Berner-vom Feld: Jeder Einzelne trägt die Verantwortung, im Rahmen seiner Möglichkeiten hier aktiv zu werden. Auf der städtischen Homepage gibt es unter https://www.heilbronn.de/umwelt-mobilitaet/klima-klimaschutz/co2-rechner.html einen CO2-Rechner. Hier können die Bürgerinnen und Bürger herausfinden, wo sie stehen und durch welche Maßnahmen ihr CO2-Fußabdruck entscheidend verbessert werden kann. Klimaschutz geht uns alle an. Positiv ist, dass inzwischen das Thema bei uns in Deutschland in der Mitte der Gesellschaft angekommen ist. Das ist ein wichtiger Schritt.
Welche Auswirkungen hat die Corona-Pandemie auf die Emission von Treibhausgasen in Heilbronn?
Gützloe: Dazu liegen für die Stadt Heilbronn keine Daten vor. Es ist jedoch davon auszugehen, dass sich auch im Stadtkreis der deutschlandweite Trend zu einem Rückgang der Treibhausgasemissionen bemerkbar gemacht hat. Dadurch, dass gegenwärtig viele Menschen im Homeoffice arbeiten, hat der Verkehr deutlich abgenommen. Ob die Corona-Pandemie langfristige Auswirkungen auf die Treibhausgasemissionen in Heilbronn haben wird, kann derzeit nicht abgeschätzt werden.
Was würde ein weiterer Temperaturanstieg für Heilbronn bedeuten?
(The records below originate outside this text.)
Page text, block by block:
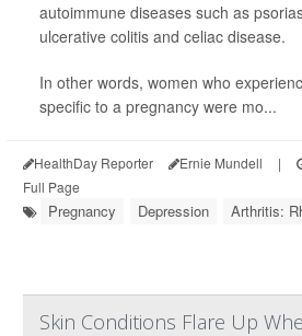
autoimmune diseases such as
ulcerative colitis and celiac disease.
In other words, women who
specific to a pregnancy were mo...
HealthDay Reporter Ernie Mundell |
Full Page
Pregnancy Depression Arthritis:
Skin Conditions Flare Up
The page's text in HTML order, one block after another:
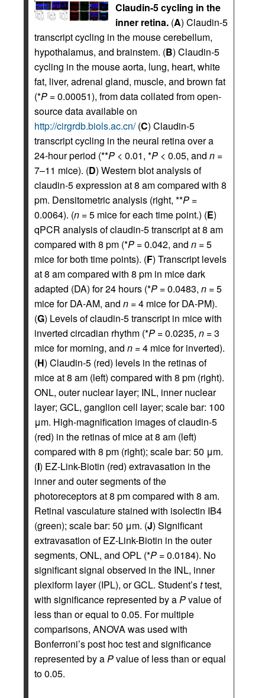
Claudin-5 cycling in the
inner retina. (A) Claudin-5
transcript cycling in the mouse cerebellum,
hypothalamus, and brainstem. (B) Claudin-5
cycling in the mouse aorta, lung, heart, white
fat, liver, adrenal gland, muscle, and brown fat
(*P = 0.00051), from data collated from open-
source data available on
http://cirgrdb.biols.ac.cn/(C) Claudin-5
transcript cycling in the neural retina over a
24-hour period (**P < 0.01, *P < 0.05, and n =
7–11 mice). (D) Western blot analysis of
claudin-5 expression at 8 am compared with 8
pm. Densitometric analysis (right, **P =
0.0064). (n = 5 mice for each time point.) (E)
qPCR analysis of claudin-5 transcript at 8 am
compared with 8 pm (*P = 0.042, and n = 5
mice for both time points). (F) Transcript levels
at 8 am compared with 8 pm in mice dark
adapted (DA) for 24 hours (*P = 0.0483, n = 5
mice for DA-AM, and n = 4 mice for DA-PM).
(G) Levels of claudin-5 transcript in mice with
inverted circadian rhythm (*P = 0.0235, n = 3
mice for morning, and n = 4 mice for inverted).
(H) Claudin-5 (red) levels in the retinas of
mice at 8 am (left) compared with 8 pm (right).
ONL, outer nuclear layer; INL, inner nuclear
layer; GCL, ganglion cell layer; scale bar: 100
μm. High-magnification images of claudin-5
(red) in the retinas of mice at 8 am (left)
compared with 8 pm (right); scale bar: 50 μm.
(I) EZ-Link-Biotin (red) extravasation in the
inner and outer segments of the
photoreceptors at 8 pm compared with 8 am.
Retinal vasculature stained with isolectin IB4
(green); scale bar: 50 μm. (J) Significant
extravasation of EZ-Link-Biotin in the outer
segments, ONL, and OPL (*P = 0.0184). No
significant signal observed in the INL, inner
plexiform layer (IPL), or GCL. Student’sttest,
with significance represented by aPvalue of
less than or equal to 0.05. For multiple
comparisons, ANOVA was used with
Bonferroni’s post hoc test and significance
represented by aPvalue of less than or equal
to 0.05.

Berner-vom Feld: Ein weiterer Temperaturanstieg erscheint realistisch. Nach Vorliegen der Endergebnisse des Klimaschutzteilkonzepts für die Stadt Heilbronn wird es genauere Ergebnisse über den prognostizierten Temperaturanstieg und eine Klimaanpassungsstrategie mit einem umfassenden Maßnahmenpaket geben. Die Handlungsschwerpunkte werden in den Bereichen Grün- und Freiflächen, Menschliche Gesundheit, Bauen & Wohnen, Land-und Forstwirtschaft und im Wassermanagement sein. Damit sollen die bereits erfolgten und die noch zu erwartenden Auswirkungen vorausschauend begrenzt werden. Mögliche Maßnahmen zur Sicherung/Optimierung des Stadtklimas wären beispielsweise der Erhalt von Frischluftschneisen, die Grünflächenvernetzung, Grünflächen mit hohem Baumbestand, die Entsiegelung von Teilflächen, die Erhöhung des Baumbestands an Straßen, Dach- und Fassadenbegrünungen sowie das Zurückhalten und Speichern von Niederschlagswasser.
Bezogen auf die globale Dimension: Glauben Sie, dass der Klimawandel noch in den Griff zu bekommen ist?
Berner-vom Feld: Ich bin grundsätzlich optimistisch und denke, dass in den nächsten Jahren auch auf globaler Ebene noch viel passieren wird, um die Auswirkungen auf ökologische, gesellschaftliche und wirtschaftliche Systeme abzumildern.
Wie bewerten Sie die Bewegung von Fridays for Future?
Gützloe: Ich bewerte die Fridays for Future Bewegung durchweg positiv. Durch das Engagement zahlreicher Schülerinnen und Schülern wurde die globale Notwendigkeit eines engagierten Klimaschutzes vielen Bürgerinnen und Bürgern wieder ins Gedächtnis gerufen.
Welche Projekte sind für 2021 in Heilbronn geplant?
Gützloe: Es ist geplant, die Konzepterstellung des Klimaschutz-Masterplans innerhalb der kommenden Monate abzuschließen. Anschließend folgt die kontinuierliche Umsetzung der darin beschlossenen Maßnahmen. Über alle zukünftigen Aktivitäten wird auf www.klimaschutz-heilbronn.de informiert.
Berner-vom Feld: Die Konzepterstellung für das Klimaschutzteilkonzept zur Anpassung an den Klimawandel wird bis Juni 2021 abgeschlossen sein. Danach steht auch hier die sukzessive, kontinuierliche Umsetzung im Vordergrund. Weiterhin wird die Fortschreibung der CO2-Bilanzierung im Laufe des Jahres erfolgen, um auch hier aktuelle Ergebnisse zu haben.